叶宝言全身如同坠入冰窟,冷风从西面八方袭来,侵入骨缝,那个女人睁大眼,离她越来越近,然后倒在她眼前。
她们之间只隔着一道玻璃门,可是那个女人倒下的瞬间,不再求救,而是双手捂住自己的脖子,随着眼中的温度渐渐冷却下去,露出了骇人的恐惧。
“是你。”
她说了这两个字。
叶宝言的双手微不可见地抖动了几下,听到有人在唤她。
“叶宝言,你认识她,对吗?”
“还有她,你是不是也认识她!”
另外一张女人的照片霎时在她眼前放大,卢思的脸是毫无死角的漂亮,让所有女人嫉妒的美丽,叶宝言看着那双能说话的眼睛,卢思的尖叫声如同战斗机一般在她脑中轰鸣。
“放-过-我。”她最后听到的是卢思绝望的呻、吟。
卢Sir的声音把她从幻象中拉出来,她怔怔地转过脸,幻象中的冰冷转到了声音上,否认,“我不认识她们。”
她能就梦见她们最痛苦的死亡瞬间,可是是不是真的?
她无从知晓。
“卢sir,你听到了吗?我当事人说不认识这些人。”律师和卢Sir交涉,“根据警方记录,这个女人的死亡时间应该在昨天晚上,我当事人有充分的不在场证明……”
叶宝言闭上眼,律师和警方的交涉渐渐远去,乐敏儿和卢思的脸庞愈发清晰。
律师高效地处理了警方的纠缠,卢Sir带着他的人走了,留下一句话:“叶小姐,我们还会再见的。”
这好像在说,我知道你是谁。
叶宝言没有抬眸去看他的眼神,却感觉到他的目光如影随形,无处不在,从此之后,她错觉总有那么几双眼睛在暗处跟着她,卢Sir的,乐敏儿的,还有卢思的,甚至可能还有更多其他人的……
无论她在走路,吃饭还是在温书。
只要她静下来,乐敏儿身穿晚礼服,戴着玫瑰花,对着她露出惊恐的表情,卢Sir的眼神咋如同就矍铄的鹰眼,至于卢思,她那双会说话的眼睛变得迟钝,呆滞,毫无生机。

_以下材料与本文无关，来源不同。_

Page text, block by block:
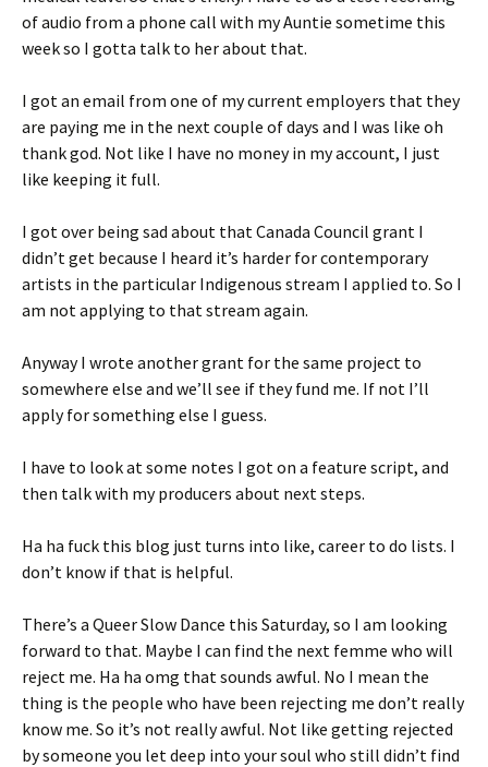
of audio from a phone call with my Auntie sometime this
week so I gotta talk to her about that.
I got an email from one of my current employers that they
are paying me in the next couple of days and I was like oh
thank god. Not like I have no money in my account, I just
like keeping it full.
I got over being sad about that Canada Council grant I
didn’t get because I heard it’s harder for contemporary
artists in the particular Indigenous stream I applied to. So I
am not applying to that stream again.
Anyway I wrote another grant for the same project to
somewhere else and we’ll see if they fund me. If not I’ll
apply for something else I guess.
I have to look at some notes I got on a feature script, and
then talk with my producers about next steps.
Ha ha fuck this blog just turns into like, career to do lists. I
don’t know if that is helpful.
There’s a Queer Slow Dance this Saturday, so I am looking
forward to that. Maybe I can find the next femme who will
reject me. Ha ha omg that sounds awful. No I mean the
thing is the people who have been rejecting me don’t really
know me. So it’s not really awful. Not like getting rejected
by someone you let deep into your soul who still didn’t find

叶宝言不知道他们会在哪个瞬间突然冲出来,是一个人,还是一群人。
不能逃避,不能视而不见,她也就静静地习惯这些人的存在。
那晚从医院回来,傅寒加了两队安保,似乎要把别墅变成铜墙铁壁,还给她请来家庭教师,“叶宝言,以后在家里上学,哪里都不要要去。”